What you need to do: From the records below, copy out each line that has the word "beskrevet".

Extracted data:
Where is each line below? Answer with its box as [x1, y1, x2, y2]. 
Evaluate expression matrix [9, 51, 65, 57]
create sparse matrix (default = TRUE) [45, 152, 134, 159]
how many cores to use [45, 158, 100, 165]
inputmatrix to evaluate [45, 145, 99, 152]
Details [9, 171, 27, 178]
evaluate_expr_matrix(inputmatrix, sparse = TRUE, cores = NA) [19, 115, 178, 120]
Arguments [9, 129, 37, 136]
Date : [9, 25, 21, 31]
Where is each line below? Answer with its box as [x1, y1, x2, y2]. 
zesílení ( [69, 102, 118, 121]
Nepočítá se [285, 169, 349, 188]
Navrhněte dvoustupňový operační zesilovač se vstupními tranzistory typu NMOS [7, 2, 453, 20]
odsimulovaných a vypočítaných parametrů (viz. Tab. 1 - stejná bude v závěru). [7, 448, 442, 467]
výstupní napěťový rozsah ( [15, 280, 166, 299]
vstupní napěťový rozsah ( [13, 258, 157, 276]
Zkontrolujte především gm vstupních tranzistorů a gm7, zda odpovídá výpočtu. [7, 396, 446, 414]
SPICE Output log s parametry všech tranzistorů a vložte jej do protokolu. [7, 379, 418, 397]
--
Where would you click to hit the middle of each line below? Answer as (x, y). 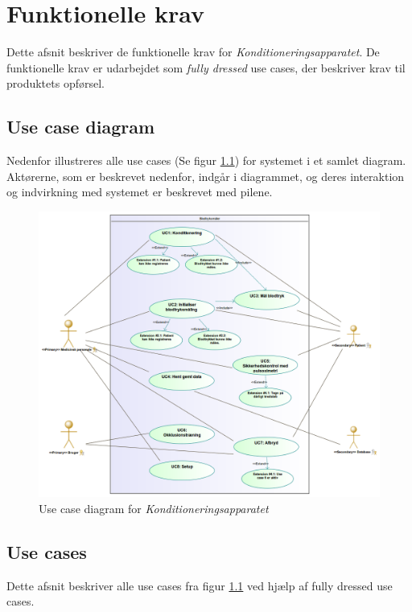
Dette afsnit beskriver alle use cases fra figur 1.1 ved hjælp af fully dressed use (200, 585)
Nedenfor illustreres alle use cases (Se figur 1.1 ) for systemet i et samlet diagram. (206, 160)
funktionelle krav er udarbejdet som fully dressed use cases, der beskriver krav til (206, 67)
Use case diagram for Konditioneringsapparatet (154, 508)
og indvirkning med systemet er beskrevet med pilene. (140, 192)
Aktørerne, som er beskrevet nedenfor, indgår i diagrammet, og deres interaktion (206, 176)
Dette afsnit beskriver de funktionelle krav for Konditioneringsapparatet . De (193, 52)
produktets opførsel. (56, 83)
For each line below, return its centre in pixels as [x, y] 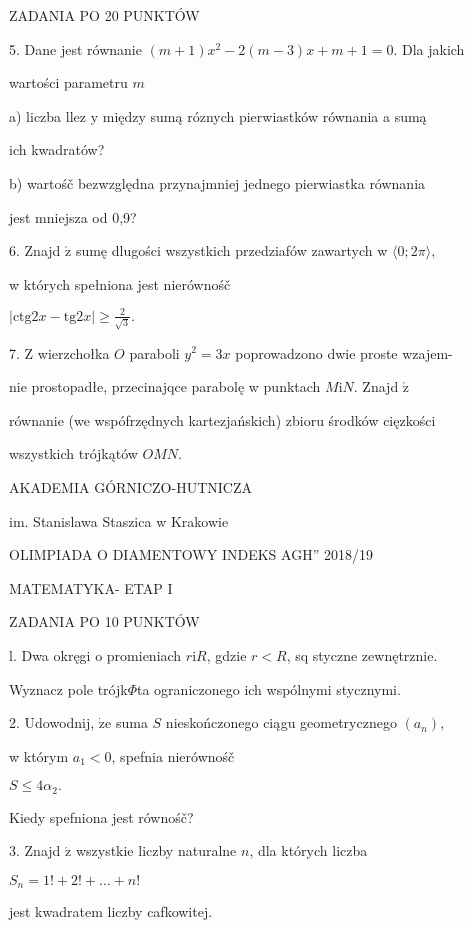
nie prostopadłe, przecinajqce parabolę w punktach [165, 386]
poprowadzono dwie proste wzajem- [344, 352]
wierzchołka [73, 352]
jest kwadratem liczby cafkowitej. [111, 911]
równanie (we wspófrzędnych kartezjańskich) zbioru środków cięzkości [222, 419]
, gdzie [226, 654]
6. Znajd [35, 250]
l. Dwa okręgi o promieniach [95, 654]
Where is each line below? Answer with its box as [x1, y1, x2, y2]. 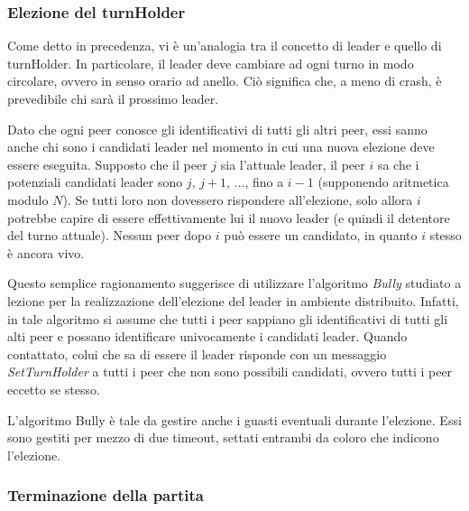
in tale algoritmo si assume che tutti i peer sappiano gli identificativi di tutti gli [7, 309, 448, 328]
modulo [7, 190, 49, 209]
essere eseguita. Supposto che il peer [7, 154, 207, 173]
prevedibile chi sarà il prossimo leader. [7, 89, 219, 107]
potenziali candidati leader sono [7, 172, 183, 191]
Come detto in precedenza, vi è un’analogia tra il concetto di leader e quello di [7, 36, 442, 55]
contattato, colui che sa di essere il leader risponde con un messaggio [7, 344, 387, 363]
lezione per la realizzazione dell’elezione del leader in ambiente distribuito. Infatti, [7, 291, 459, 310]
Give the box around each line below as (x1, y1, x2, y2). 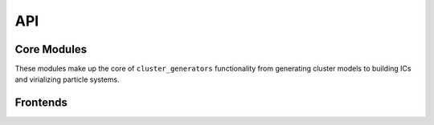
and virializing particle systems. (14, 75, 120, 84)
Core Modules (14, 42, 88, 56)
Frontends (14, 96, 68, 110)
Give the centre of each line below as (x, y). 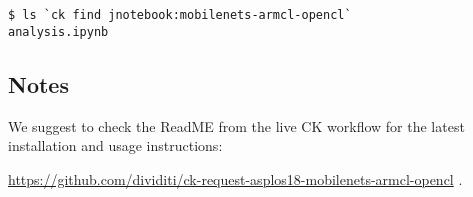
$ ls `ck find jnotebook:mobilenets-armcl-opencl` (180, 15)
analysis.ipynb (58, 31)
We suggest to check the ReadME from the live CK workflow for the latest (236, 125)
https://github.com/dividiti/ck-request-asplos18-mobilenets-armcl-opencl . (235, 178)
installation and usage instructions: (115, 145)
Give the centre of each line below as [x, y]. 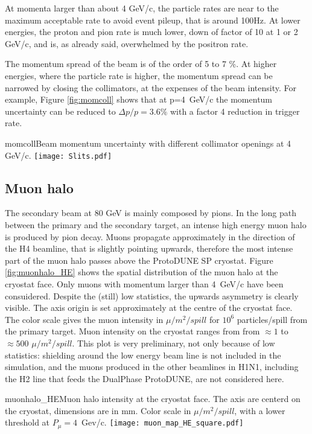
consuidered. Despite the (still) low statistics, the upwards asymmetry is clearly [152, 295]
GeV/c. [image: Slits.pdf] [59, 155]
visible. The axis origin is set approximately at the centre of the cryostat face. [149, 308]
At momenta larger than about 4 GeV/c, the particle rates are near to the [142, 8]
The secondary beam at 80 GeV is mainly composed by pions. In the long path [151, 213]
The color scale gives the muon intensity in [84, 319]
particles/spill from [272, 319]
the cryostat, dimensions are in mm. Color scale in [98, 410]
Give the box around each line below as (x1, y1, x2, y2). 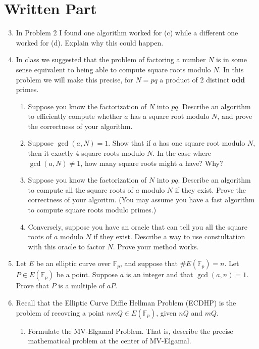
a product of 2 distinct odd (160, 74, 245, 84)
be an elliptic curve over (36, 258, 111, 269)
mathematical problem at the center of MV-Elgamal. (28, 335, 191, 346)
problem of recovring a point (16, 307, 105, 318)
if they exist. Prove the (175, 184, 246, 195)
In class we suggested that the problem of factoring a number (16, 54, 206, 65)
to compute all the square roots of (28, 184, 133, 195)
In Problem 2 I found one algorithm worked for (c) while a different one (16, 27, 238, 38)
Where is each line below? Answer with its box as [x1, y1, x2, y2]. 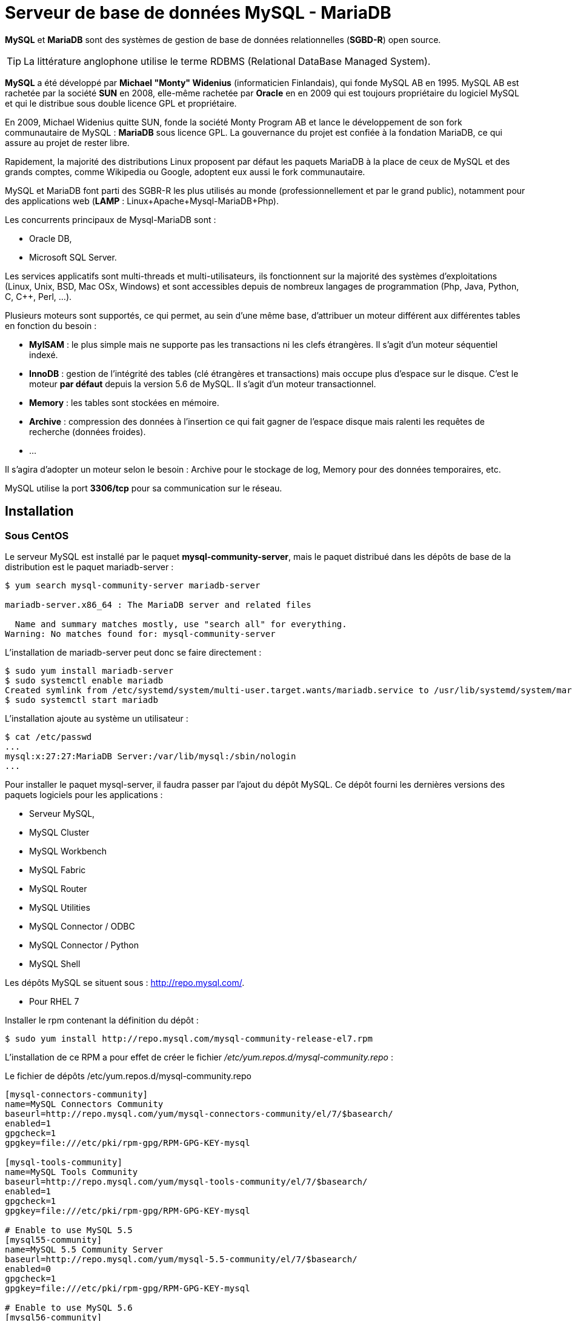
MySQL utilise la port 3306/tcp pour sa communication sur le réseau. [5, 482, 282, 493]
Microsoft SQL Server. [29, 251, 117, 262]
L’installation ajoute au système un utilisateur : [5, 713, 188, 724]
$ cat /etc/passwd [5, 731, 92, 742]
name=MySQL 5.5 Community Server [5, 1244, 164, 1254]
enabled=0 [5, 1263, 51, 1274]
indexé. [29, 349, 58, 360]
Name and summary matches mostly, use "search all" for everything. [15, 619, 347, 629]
==
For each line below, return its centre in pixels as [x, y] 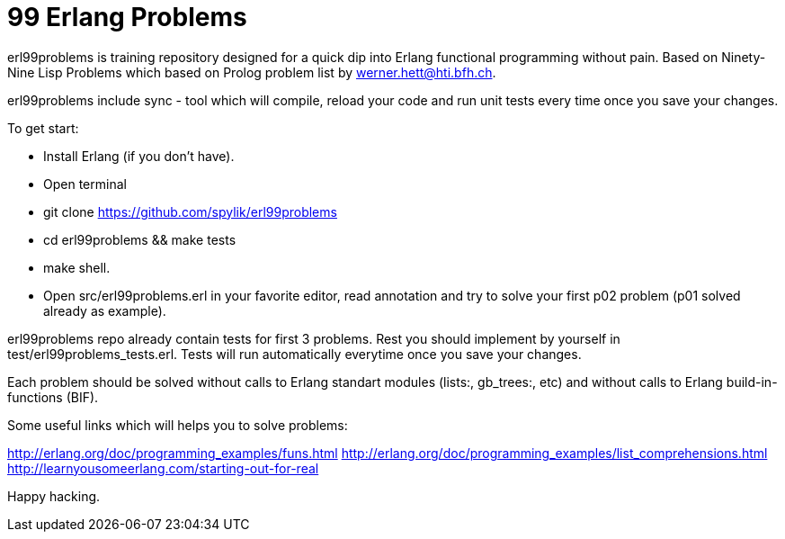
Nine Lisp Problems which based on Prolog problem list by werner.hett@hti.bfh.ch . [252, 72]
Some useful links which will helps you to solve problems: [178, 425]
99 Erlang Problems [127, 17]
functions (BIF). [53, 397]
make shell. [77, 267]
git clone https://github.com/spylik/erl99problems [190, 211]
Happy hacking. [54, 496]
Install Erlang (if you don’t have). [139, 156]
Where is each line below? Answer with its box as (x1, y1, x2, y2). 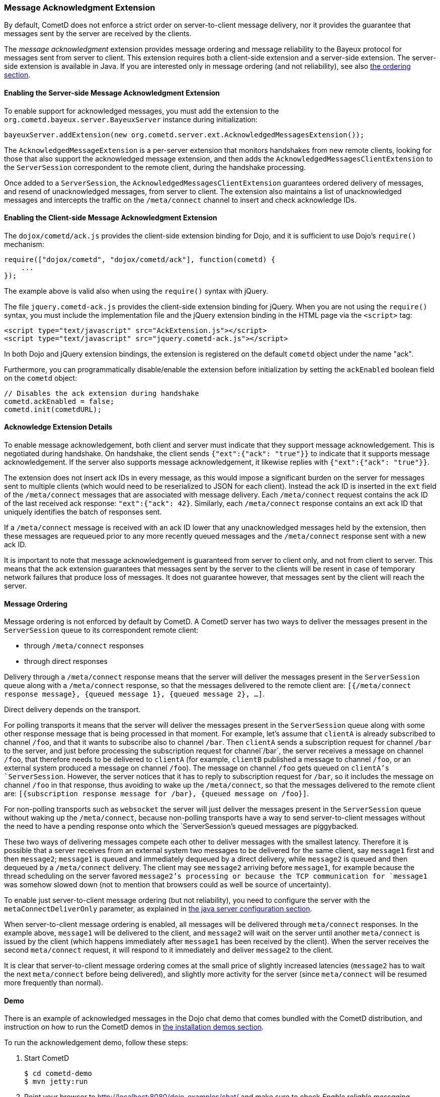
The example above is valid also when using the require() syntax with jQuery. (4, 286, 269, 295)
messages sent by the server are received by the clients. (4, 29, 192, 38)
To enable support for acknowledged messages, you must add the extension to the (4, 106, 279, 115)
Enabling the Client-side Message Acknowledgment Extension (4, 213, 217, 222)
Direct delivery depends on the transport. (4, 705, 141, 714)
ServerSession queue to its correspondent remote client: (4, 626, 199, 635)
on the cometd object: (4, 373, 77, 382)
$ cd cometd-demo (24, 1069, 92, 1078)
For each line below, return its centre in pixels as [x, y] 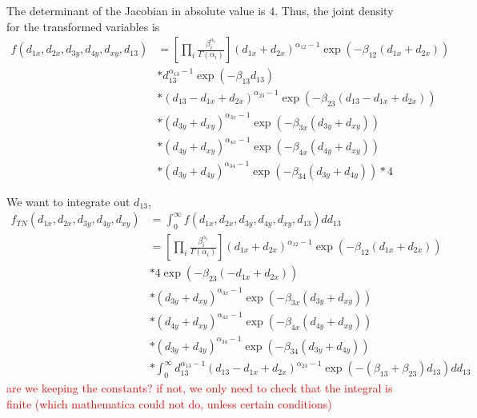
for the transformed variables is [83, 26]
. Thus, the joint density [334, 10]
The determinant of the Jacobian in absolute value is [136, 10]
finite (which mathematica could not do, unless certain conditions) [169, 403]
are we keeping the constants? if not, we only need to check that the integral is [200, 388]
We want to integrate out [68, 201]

Response to the exercise:
og indvirkning med systemet er beskrevet med pilene. (140, 192)
Aktørerne, som er beskrevet nedenfor, indgår i diagrammet, og deres interaktion (206, 176)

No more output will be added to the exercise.